Stored data entries
((

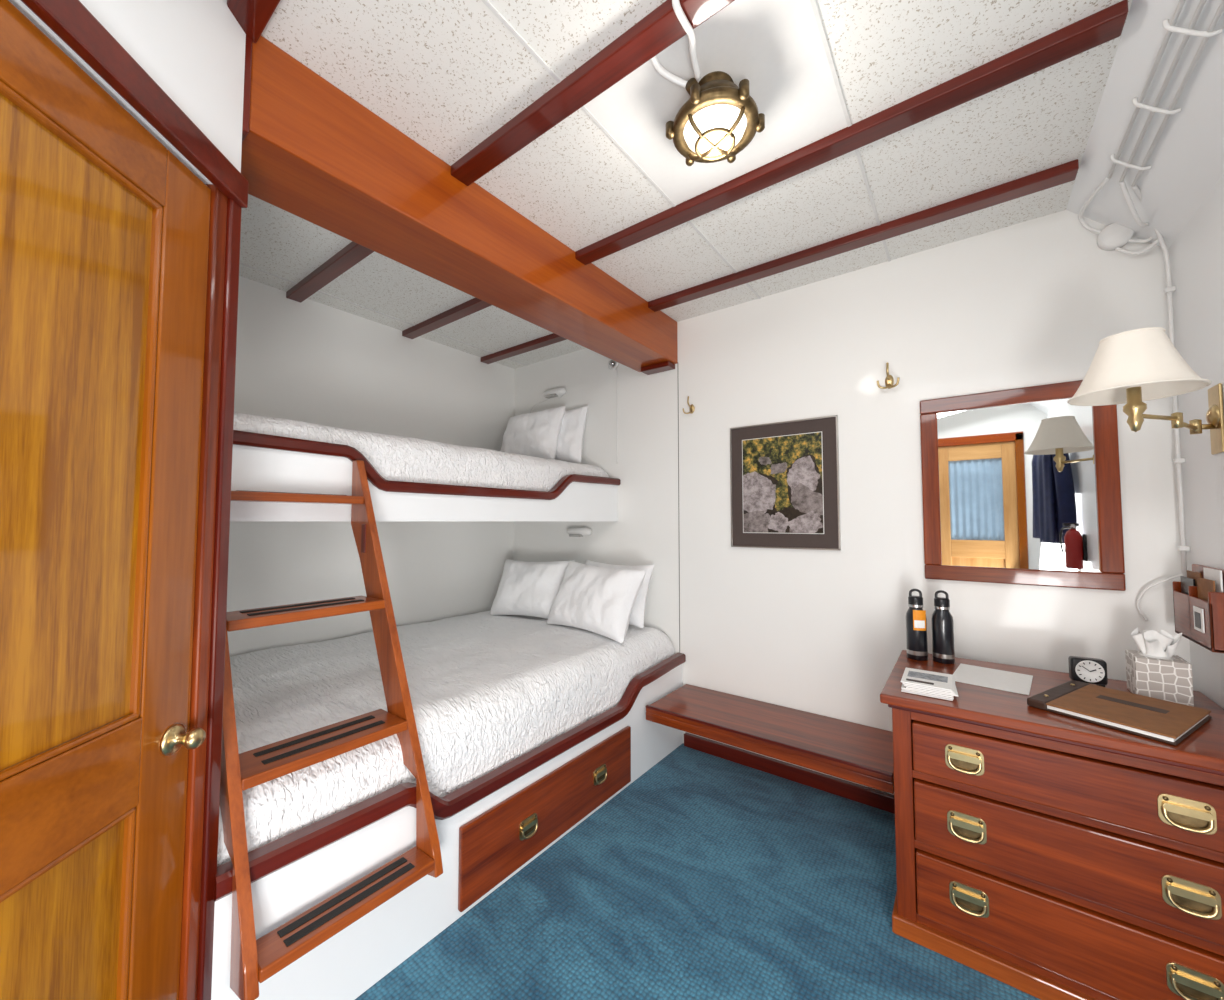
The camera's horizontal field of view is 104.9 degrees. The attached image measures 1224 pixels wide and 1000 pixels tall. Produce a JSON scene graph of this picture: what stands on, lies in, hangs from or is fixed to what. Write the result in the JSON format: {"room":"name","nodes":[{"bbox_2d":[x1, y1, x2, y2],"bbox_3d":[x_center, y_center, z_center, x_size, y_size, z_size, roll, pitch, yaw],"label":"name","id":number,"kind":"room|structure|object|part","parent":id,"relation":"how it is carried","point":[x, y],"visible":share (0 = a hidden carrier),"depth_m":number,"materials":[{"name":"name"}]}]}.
{"room":"ship cabin","nodes":[
{"label":"ship cabin","id":0,"kind":"room"},
{"bbox_2d":[9,0,245,183],"bbox_3d":[-0.871,0.054,0.343,0.100,2.523,1.499,0,-3,-6],"label":"wall","id":1,"kind":"structure","parent":0,"point":[194,50],"depth_m":0.97,"materials":[{"name":"white paint"}]},
{"bbox_2d":[0,0,210,999],"bbox_3d":[-0.858,0.303,0.654,0.099,2.035,0.718,0,-3,-6],"label":"door","id":2,"kind":"structure","parent":1,"relation":"in","point":[104,230],"depth_m":0.80,"materials":[{"name":"orange wood"}]},
{"bbox_2d":[21,0,247,999],"bbox_3d":[-0.892,0.271,0.653,0.120,2.119,0.860,0,-3,-6],"label":"door frame","id":3,"kind":"structure","parent":1,"relation":"attached to","point":[71,21],"depth_m":1.03,"materials":[{"name":"brown wood"}]},
{"bbox_2d":[227,0,279,43],"bbox_3d":[-0.814,-1.158,1.074,3.198,0.035,0.072,-2,-3,37],"label":"trim","id":4,"kind":"structure","parent":1,"relation":"attached to","point":[253,16],"depth_m":1.10,"materials":[{"name":"brown wood"}]},
{"bbox_2d":[227,276,514,656],"bbox_3d":[-1.513,0.167,2.828,0.100,2.523,2.305,-2,-3,37],"label":"wall","id":5,"kind":"structure","parent":0,"point":[309,361],"depth_m":2.76,"materials":[{"name":"white paint"}]},
{"bbox_2d":[286,0,734,302],"bbox_3d":[-0.438,-1.135,1.573,3.198,0.035,0.072,-2,-3,37],"label":"trim","id":6,"kind":"structure","parent":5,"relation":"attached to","point":[658,30],"depth_m":1.32,"materials":[{"name":"brown wood"}]},
{"bbox_2d":[239,0,1132,368],"bbox_3d":[-0.375,-1.197,1.437,3.664,0.084,3.455,-2,-3,37],"label":"ceiling","id":7,"kind":"structure","parent":0,"point":[447,75],"depth_m":1.46,"materials":[{"name":"tile"}]},
{"bbox_2d":[241,36,677,374],"bbox_3d":[-0.360,-0.983,2.096,0.289,0.291,2.170,-2,-3,37],"label":"ceiling beam","id":8,"kind":"structure","parent":7,"relation":"attached to","point":[311,151],"depth_m":1.56,"materials":[{"name":"brown wood"}]},
{"bbox_2d":[608,359,618,463],"bbox_3d":[0.003,-0.600,3.143,0.090,0.725,0.034,-2,-3,37],"label":"pull cord","id":9,"kind":"object","parent":8,"relation":"hanging from","point":[612,365],"visible":0.83,"depth_m":3.14,"materials":[{"name":"white fabric"}]},
{"bbox_2d":[650,0,700,88],"bbox_3d":[0.155,-1.139,1.190,0.139,0.054,0.209,-2,-3,37],"label":"conduit","id":10,"kind":"object","parent":7,"relation":"attached to","point":[680,14],"visible":0.94,"depth_m":1.20,"materials":[{"name":"white plastic"}]},
{"bbox_2d":[666,71,764,165],"bbox_3d":[0.289,-1.074,1.323,0.244,0.180,0.274,-2,-3,37],"label":"light","id":11,"kind":"object","parent":7,"relation":"attached to","point":[720,118],"visible":1,"depth_m":1.28,"materials":[{"name":"gold metal"}]},
{"bbox_2d":[402,0,1127,338],"bbox_3d":[-0.050,-1.112,2.087,3.198,0.035,0.072,-2,-3,37],"label":"trim","id":12,"kind":"structure","parent":7,"relation":"attached to","point":[1103,26],"depth_m":1.43,"materials":[{"name":"brown wood"}]},
{"bbox_2d":[481,159,1078,363],"bbox_3d":[0.317,-1.089,2.574,3.198,0.035,0.072,-2,-3,37],"label":"trim","id":13,"kind":"structure","parent":7,"relation":"attached to","point":[1066,172],"depth_m":1.99,"materials":[{"name":"brown wood"}]},
{"bbox_2d":[1066,0,1223,248],"bbox_3d":[0.902,-1.081,0.469,0.267,0.263,3.255,-2,-3,37],"label":"cove","id":14,"kind":"object","parent":7,"relation":"attached to","point":[1186,161],"visible":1,"depth_m":1.32,"materials":[{"name":"white paint"}]},
{"bbox_2d":[355,743,1039,999],"bbox_3d":[-0.375,1.401,1.319,3.664,0.080,3.455,-2,-3,37],"label":"floor","id":15,"kind":"structure","parent":0,"point":[707,876],"depth_m":1.56,"materials":[{"name":"blue carpet"}]},
{"bbox_2d":[211,430,685,999],"bbox_3d":[-0.818,0.614,2.366,1.537,1.586,2.170,-2,-3,37],"label":"bunk bed","id":16,"kind":"object","parent":15,"relation":"on","point":[290,874],"depth_m":1.58,"materials":[{"name":"white paint"}]},
{"bbox_2d":[220,460,442,999],"bbox_3d":[-0.857,0.469,1.373,0.577,1.262,0.469,-2,-3,37],"label":"ladder","id":17,"kind":"object","parent":16,"relation":"attached to","point":[253,961],"visible":0.91,"depth_m":1.29,"materials":[{"name":"brown wood"}]},
{"bbox_2d":[233,412,609,491],"bbox_3d":[-1.036,-0.098,2.563,0.975,0.358,2.149,-2,-3,37],"label":"mattress","id":18,"kind":"object","parent":16,"relation":"on","point":[395,458],"visible":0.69,"depth_m":2.09,"materials":[{"name":"white fabric"}]},
{"bbox_2d":[500,405,565,458],"bbox_3d":[-0.567,-0.441,3.293,0.537,0.417,0.238,-2,-3,31],"label":"pillow","id":19,"kind":"object","parent":18,"relation":"on","point":[536,434],"visible":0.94,"depth_m":3.19,"materials":[{"name":"fabric"}]},
{"bbox_2d":[554,405,587,462],"bbox_3d":[-0.383,-0.439,3.321,0.500,0.413,0.179,-2,-3,37],"label":"pillow","id":20,"kind":"object","parent":18,"relation":"on","point":[570,440],"visible":0.4,"depth_m":3.19,"materials":[{"name":"fabric"}]},
{"bbox_2d":[217,610,674,865],"bbox_3d":[-0.847,0.911,2.375,1.447,0.368,2.149,-2,-3,37],"label":"mattress","id":21,"kind":"object","parent":16,"relation":"on","point":[486,690],"visible":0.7,"depth_m":1.83,"materials":[{"name":"white fabric"}]},
{"bbox_2d":[490,559,574,618],"bbox_3d":[-0.538,0.588,3.135,0.584,0.385,0.262,-1,-3,26],"label":"pillow","id":22,"kind":"object","parent":21,"relation":"on","point":[525,588],"visible":0.91,"depth_m":3.05,"materials":[{"name":"fabric"}]},
{"bbox_2d":[546,560,646,643],"bbox_3d":[-0.103,0.569,2.733,0.645,0.389,0.295,-2,-3,37],"label":"pillow","id":23,"kind":"object","parent":21,"relation":"on","point":[599,600],"visible":1,"depth_m":2.60,"materials":[{"name":"fabric"}]},
{"bbox_2d":[585,560,654,628],"bbox_3d":[0.003,0.572,2.939,0.565,0.363,0.220,-2,-3,37],"label":"pillow","id":24,"kind":"object","parent":21,"relation":"on","point":[638,612],"visible":0.23,"depth_m":2.78,"materials":[{"name":"fabric"}]},
{"bbox_3d":[-0.198,1.226,1.917,0.040,0.265,0.970,-2,-3,37],"label":"bunk drawer","id":25,"kind":"part","parent":16,"relation":"part of","materials":[{"name":"brown wood"}]},
{"bbox_2d":[880,650,1223,999],"bbox_3d":[1.396,0.997,1.512,0.837,0.745,0.659,-2,-3,37],"label":"dresser","id":26,"kind":"object","parent":15,"relation":"on","point":[1047,855],"visible":1,"depth_m":1.28,"materials":[{"name":"brown wood"}]},
{"bbox_2d":[906,589,927,660],"bbox_3d":[1.237,0.502,1.913,0.073,0.281,0.076,-2,-3,37],"label":"water bottle","id":27,"kind":"object","parent":26,"relation":"on","point":[916,619],"visible":1,"depth_m":1.89,"materials":[{"name":"black metal"}]},
{"bbox_2d":[901,667,957,700],"bbox_3d":[1.053,0.608,1.560,0.157,0.034,0.190,-2,-3,37],"label":"stack","id":28,"kind":"object","parent":26,"relation":"on","point":[914,681],"visible":1,"depth_m":1.52,"materials":[{"name":"paper"}]},
{"bbox_2d":[931,590,954,663],"bbox_3d":[1.314,0.500,1.869,0.073,0.281,0.073,-2,-3,37],"label":"water bottle","id":29,"kind":"object","parent":26,"relation":"on","point":[943,652],"visible":1,"depth_m":1.84,"materials":[{"name":"black metal"}]},
{"bbox_2d":[953,664,1032,694],"bbox_3d":[1.344,0.630,1.665,0.210,0.002,0.260,-3,-4,44],"label":"paper sheet","id":30,"kind":"object","parent":26,"relation":"on","point":[1008,681],"visible":0.86,"depth_m":1.66,"materials":[{"name":"white paper"}]},
{"bbox_2d":[1068,656,1107,686],"bbox_3d":[1.618,0.583,1.599,0.090,0.090,0.044,-1,-3,29],"label":"alarm clock","id":31,"kind":"object","parent":26,"relation":"on","point":[1082,669],"visible":0.86,"depth_m":1.59,"materials":[{"name":"plastic"}]},
{"bbox_2d":[1027,680,1211,745],"bbox_3d":[1.470,0.604,1.372,0.340,0.027,0.295,1,-3,-29],"label":"binder","id":32,"kind":"object","parent":26,"relation":"on","point":[1168,722],"visible":1,"depth_m":1.32,"materials":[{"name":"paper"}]},
{"bbox_2d":[1125,628,1193,706],"bbox_3d":[1.722,0.516,1.485,0.117,0.212,0.116,-2,-3,37],"label":"tissue box","id":33,"kind":"object","parent":26,"relation":"on","point":[1154,671],"visible":0.99,"depth_m":1.46,"materials":[{"name":"grey cardboard"}]},
{"bbox_2d":[513,210,1190,794],"bbox_3d":[0.633,0.162,2.716,3.664,2.523,0.103,-2,-3,37],"label":"wall","id":34,"kind":"structure","parent":0,"point":[1032,302],"depth_m":2.25,"materials":[{"name":"white paint"}]},
{"bbox_2d":[543,387,565,398],"bbox_3d":[-0.413,-0.780,3.430,0.200,0.070,0.090,-2,-3,37],"label":"light","id":35,"kind":"object","parent":34,"relation":"attached to","point":[557,392],"visible":1,"depth_m":3.39,"materials":[{"name":"white plastic"}]},
{"bbox_2d":[567,526,591,536],"bbox_3d":[-0.221,0.218,3.240,0.200,0.070,0.090,-2,-3,37],"label":"light","id":36,"kind":"object","parent":34,"relation":"attached to","point":[572,531],"visible":1,"depth_m":3.20,"materials":[{"name":"white plastic"}]},
{"bbox_2d":[683,396,694,413],"bbox_3d":[0.460,-0.561,2.784,0.080,0.104,0.055,-2,-3,37],"label":"coat hook","id":37,"kind":"object","parent":34,"relation":"attached to","point":[692,408],"visible":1,"depth_m":2.78,"materials":[{"name":"gold metal"}]},
{"bbox_2d":[646,684,893,793],"bbox_3d":[0.741,1.090,2.254,1.096,0.088,0.440,-2,-3,37],"label":"ledge shelf","id":38,"kind":"object","parent":34,"relation":"attached to","point":[861,754],"visible":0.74,"depth_m":2.14,"materials":[{"name":"brown wood"}]},
{"bbox_2d":[730,415,840,549],"bbox_3d":[0.887,-0.078,2.461,0.553,0.660,0.022,-2,-3,37],"label":"framed picture","id":39,"kind":"object","parent":34,"relation":"attached to","point":[785,484],"visible":1,"depth_m":2.44,"materials":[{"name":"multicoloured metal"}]},
{"bbox_2d":[684,732,894,813],"bbox_3d":[0.869,1.376,2.402,1.115,0.070,0.030,-2,-3,37],"label":"baseboard","id":40,"kind":"structure","parent":34,"relation":"attached to","point":[872,797],"depth_m":2.35,"materials":[{"name":"brown wood"}]},
{"bbox_2d":[877,362,899,388],"bbox_3d":[1.272,-0.571,2.166,0.092,0.119,0.063,-2,-3,37],"label":"coat hook","id":41,"kind":"object","parent":34,"relation":"attached to","point":[889,381],"visible":1,"depth_m":2.17,"materials":[{"name":"gold metal"}]},
{"bbox_2d":[920,380,1125,590],"bbox_3d":[1.618,-0.056,1.904,0.605,0.788,0.028,-2,-3,37],"label":"framed mirror","id":42,"kind":"object","parent":34,"relation":"attached to","point":[1021,486],"visible":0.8,"depth_m":1.88,"materials":[{"name":"clear glass"}]},
{"bbox_2d":[1168,174,1223,708],"bbox_3d":[1.048,0.052,0.307,0.100,2.523,3.255,-2,-3,37],"label":"wall","id":43,"kind":"structure","parent":0,"point":[1196,255],"depth_m":1.48,"materials":[{"name":"white paint"}]},
{"bbox_2d":[1067,327,1223,454],"bbox_3d":[1.547,-0.294,1.278,0.537,0.303,0.260,0,-3,-3],"label":"lamp","id":44,"kind":"object","parent":43,"relation":"attached to","point":[1131,367],"visible":1,"depth_m":1.25,"materials":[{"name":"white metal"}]},
{"bbox_2d":[1079,0,1223,620],"bbox_3d":[0.923,-0.393,0.434,0.227,1.528,3.235,-2,-3,37],"label":"conduit","id":45,"kind":"object","parent":43,"relation":"attached to","point":[1114,236],"visible":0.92,"depth_m":1.53,"materials":[{"name":"white plastic"}]},
{"bbox_2d":[1172,564,1223,652],"bbox_3d":[1.809,0.321,1.441,0.060,0.230,0.300,-2,-3,37],"label":"organizer","id":46,"kind":"object","parent":43,"relation":"attached to","point":[1198,599],"visible":1,"depth_m":1.40,"materials":[{"name":"wood"}]}
]}

))

Show every line of the data that includes the string "ceiling".

■ Task solution ■
{"bbox_2d":[239,0,1132,368],"bbox_3d":[-0.375,-1.197,1.437,3.664,0.084,3.455,-2,-3,37],"label":"ceiling","id":7,"kind":"structure","parent":0,"point":[447,75],"depth_m":1.46,"materials":[{"name":"tile"}]},
{"bbox_2d":[241,36,677,374],"bbox_3d":[-0.360,-0.983,2.096,0.289,0.291,2.170,-2,-3,37],"label":"ceiling beam","id":8,"kind":"structure","parent":7,"relation":"attached to","point":[311,151],"depth_m":1.56,"materials":[{"name":"brown wood"}]},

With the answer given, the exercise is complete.